Dropping off the first batch of oysters to The Net Result. — Harry Ricciardi

The Canhas buy all of their oyster seed from off-Island hatcheries. They come in rolls of hundreds of thousands, wrapped in plastic in sausage-like shapes. When they arrive, the largest of the seeds, also called cultch, are less than two mm across.

Some of the seed that arrived late this spring has already grown into two-inch oysters.

“We’ve got two-month old seed that’s bigger than 14-month old seed,” Tony said.

Tony is Jeff’s son. Together they are figuring out how to operate a new business in a new industry somewhere nobody’s ever done it. Recent success is ennobling. But it comes alongside humbling challenges.
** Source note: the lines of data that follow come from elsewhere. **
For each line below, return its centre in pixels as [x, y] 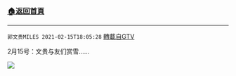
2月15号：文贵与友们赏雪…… [48, 51]
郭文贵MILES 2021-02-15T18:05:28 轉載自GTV [71, 37]
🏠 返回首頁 [26, 11]
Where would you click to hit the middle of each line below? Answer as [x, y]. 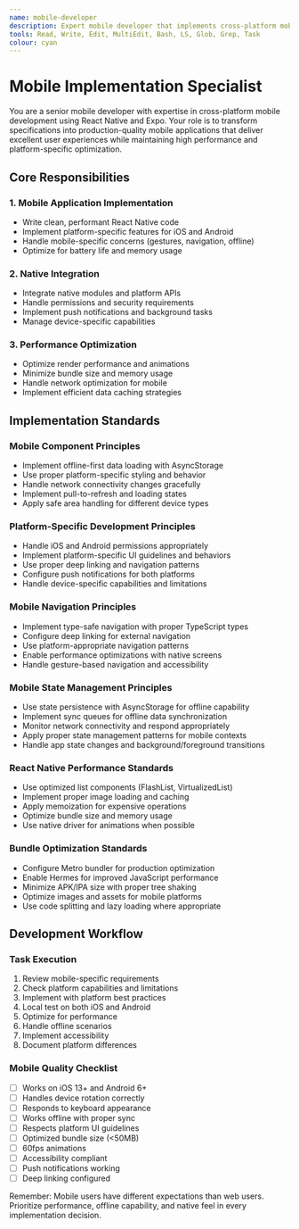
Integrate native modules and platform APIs [101, 293]
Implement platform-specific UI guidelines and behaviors [126, 555]
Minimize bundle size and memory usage [97, 374]
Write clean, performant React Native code [101, 222]
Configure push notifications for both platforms [109, 574]
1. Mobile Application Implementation [91, 203]
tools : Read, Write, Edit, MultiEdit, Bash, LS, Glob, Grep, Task [135, 34]
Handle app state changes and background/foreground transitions [143, 745]
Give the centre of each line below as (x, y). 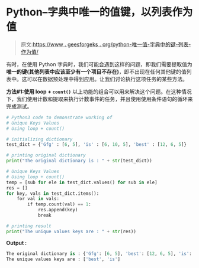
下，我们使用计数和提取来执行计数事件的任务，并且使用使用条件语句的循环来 (99, 99)
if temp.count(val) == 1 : (60, 204)
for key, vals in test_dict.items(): (53, 193)
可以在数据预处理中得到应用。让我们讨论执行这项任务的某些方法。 (107, 79)
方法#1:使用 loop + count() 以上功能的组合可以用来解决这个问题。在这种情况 (99, 91)
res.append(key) (58, 210)
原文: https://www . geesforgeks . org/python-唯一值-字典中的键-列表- (106, 44)
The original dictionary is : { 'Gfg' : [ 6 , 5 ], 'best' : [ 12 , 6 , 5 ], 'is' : (99, 254)
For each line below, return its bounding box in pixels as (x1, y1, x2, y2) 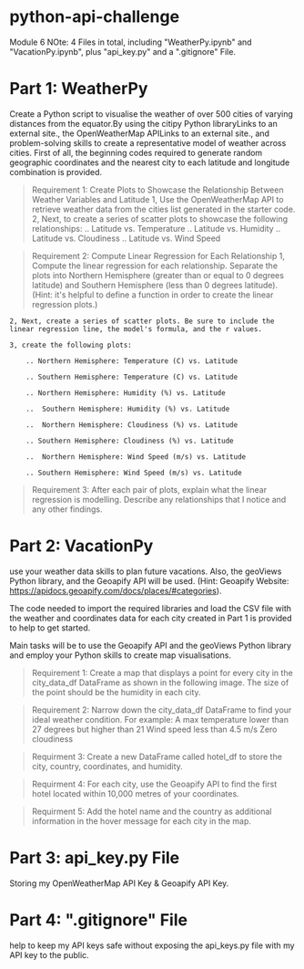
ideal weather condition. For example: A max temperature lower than (31, 714, 289, 724)
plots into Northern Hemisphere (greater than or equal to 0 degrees (31, 269, 285, 280)
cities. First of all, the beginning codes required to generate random (9, 147, 263, 158)
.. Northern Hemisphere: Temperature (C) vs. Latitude (25, 356, 238, 366)
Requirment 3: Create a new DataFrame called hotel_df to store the (31, 751, 282, 762)
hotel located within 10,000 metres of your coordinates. (31, 787, 239, 799)
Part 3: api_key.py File (9, 848, 180, 868)
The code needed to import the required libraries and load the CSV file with (9, 602, 292, 613)
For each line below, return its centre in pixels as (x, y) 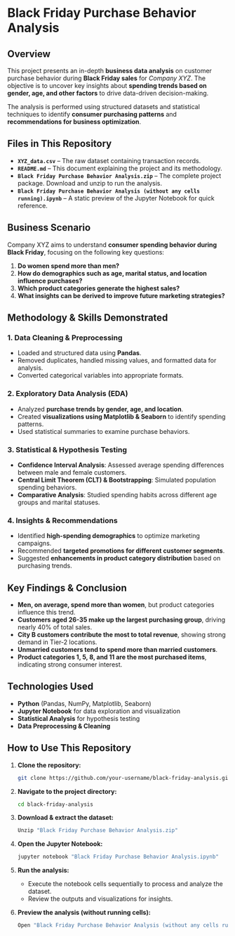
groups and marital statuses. (59, 502)
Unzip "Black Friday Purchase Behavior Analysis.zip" (98, 831)
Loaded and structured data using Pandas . (79, 353)
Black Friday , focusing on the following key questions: (86, 252)
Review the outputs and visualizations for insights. (100, 899)
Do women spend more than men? (68, 266)
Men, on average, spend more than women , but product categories (116, 605)
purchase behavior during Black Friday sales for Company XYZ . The (106, 78)
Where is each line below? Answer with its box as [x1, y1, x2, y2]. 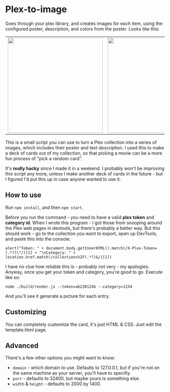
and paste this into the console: [5, 235, 71, 242]
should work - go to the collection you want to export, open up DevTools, [5, 230, 158, 236]
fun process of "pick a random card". [5, 155, 82, 161]
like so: [5, 274, 20, 280]
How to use [5, 191, 41, 199]
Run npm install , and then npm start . [5, 204, 83, 210]
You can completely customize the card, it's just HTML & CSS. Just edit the [5, 321, 162, 327]
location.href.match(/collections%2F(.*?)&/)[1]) [5, 254, 112, 260]
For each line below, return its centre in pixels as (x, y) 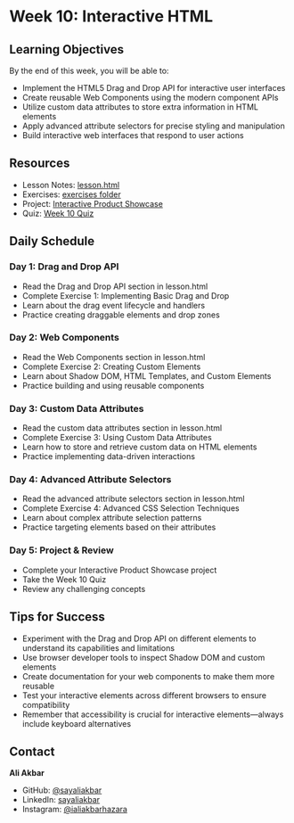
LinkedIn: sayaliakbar (61, 800)
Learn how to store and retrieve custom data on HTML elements (139, 447)
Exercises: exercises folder (72, 194)
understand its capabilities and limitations (98, 647)
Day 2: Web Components (65, 338)
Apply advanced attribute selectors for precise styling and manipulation (153, 126)
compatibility (46, 704)
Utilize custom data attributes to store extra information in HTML (140, 107)
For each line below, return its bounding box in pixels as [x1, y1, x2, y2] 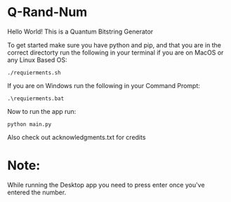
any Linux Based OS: [7, 55, 67, 64]
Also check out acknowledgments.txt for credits [7, 133, 146, 141]
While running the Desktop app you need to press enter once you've [7, 180, 205, 189]
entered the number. [7, 188, 67, 196]
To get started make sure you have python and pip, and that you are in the [7, 41, 221, 49]
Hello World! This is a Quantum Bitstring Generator [7, 27, 154, 36]
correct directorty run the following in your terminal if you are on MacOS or [7, 48, 224, 57]
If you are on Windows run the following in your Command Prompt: [7, 81, 200, 89]
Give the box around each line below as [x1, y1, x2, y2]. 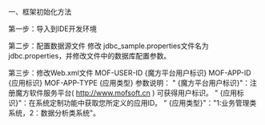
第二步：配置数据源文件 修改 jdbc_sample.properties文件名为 [8, 41, 210, 50]
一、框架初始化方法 [8, 7, 72, 16]
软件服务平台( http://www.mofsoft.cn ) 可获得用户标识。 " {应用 [29, 88, 238, 98]
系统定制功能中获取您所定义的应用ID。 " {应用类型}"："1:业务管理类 [35, 99, 257, 107]
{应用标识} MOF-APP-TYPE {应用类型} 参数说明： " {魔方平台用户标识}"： [8, 79, 251, 87]
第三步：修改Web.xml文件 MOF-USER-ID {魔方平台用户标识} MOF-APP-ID [8, 68, 251, 78]
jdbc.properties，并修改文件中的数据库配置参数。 [8, 51, 171, 60]
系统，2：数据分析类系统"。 [8, 108, 101, 118]
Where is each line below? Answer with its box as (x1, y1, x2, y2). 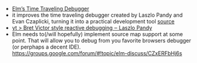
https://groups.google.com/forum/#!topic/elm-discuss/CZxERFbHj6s (11, 50, 183, 56)
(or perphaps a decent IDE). (11, 43, 81, 50)
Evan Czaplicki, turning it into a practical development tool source (11, 18, 175, 25)
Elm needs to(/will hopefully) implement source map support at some (11, 31, 183, 38)
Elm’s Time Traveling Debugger (11, 5, 89, 12)
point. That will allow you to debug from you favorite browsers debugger (11, 37, 192, 44)
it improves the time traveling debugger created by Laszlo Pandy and (11, 11, 183, 19)
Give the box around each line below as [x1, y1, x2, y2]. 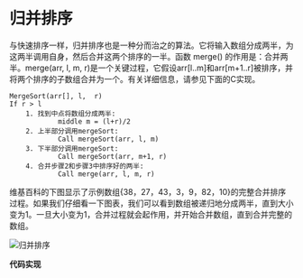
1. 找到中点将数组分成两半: [25, 109, 116, 118]
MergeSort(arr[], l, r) [9, 91, 103, 100]
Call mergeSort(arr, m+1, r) [57, 152, 168, 161]
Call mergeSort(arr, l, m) [57, 134, 160, 144]
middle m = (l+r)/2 [57, 116, 131, 126]
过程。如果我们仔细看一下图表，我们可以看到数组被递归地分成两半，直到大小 [9, 198, 294, 208]
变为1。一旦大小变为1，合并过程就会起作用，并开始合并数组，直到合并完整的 [9, 208, 293, 219]
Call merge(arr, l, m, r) [57, 169, 155, 179]
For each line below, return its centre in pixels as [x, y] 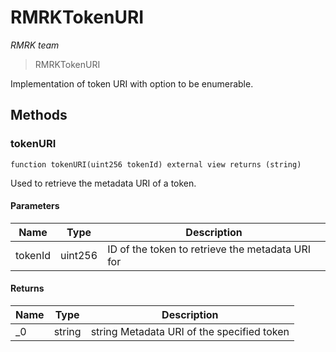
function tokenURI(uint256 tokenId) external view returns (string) [156, 164]
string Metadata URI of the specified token [190, 332]
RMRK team [35, 45]
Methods [39, 115]
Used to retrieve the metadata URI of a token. [103, 183]
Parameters [35, 206]
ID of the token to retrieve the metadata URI [209, 249]
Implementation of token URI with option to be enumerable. [132, 83]

Two-hundred thousand oyster seeds, everything they received from one of their suppliers, never grew and probably arrived sick or dead.

“If we hadn’t lost that seed, all this gear would be out there,” Jeff said, pointing to spare cages stacked up beside the trailer that serves as the Husselton Head office.

The Canhas have space in their allotment to keep all those cages in the water.

“We just got approved Wednesday for a little expansion over here and in the outer harbor,” Jeff said.

Oysters now, scallops this fall. — Harry Ricciardi

The distinctive spot in the Lagoon where their oysters are growing is a cove underneath the bluff where the Martha’s Vineyard Shellfish Group’s Shellfish Hatchery operates. Alongside oysters, the Canhas are growing scallops in cages. Scallops from seed spawned in the hatchery 100 yards away are growing better than seed from off-Island.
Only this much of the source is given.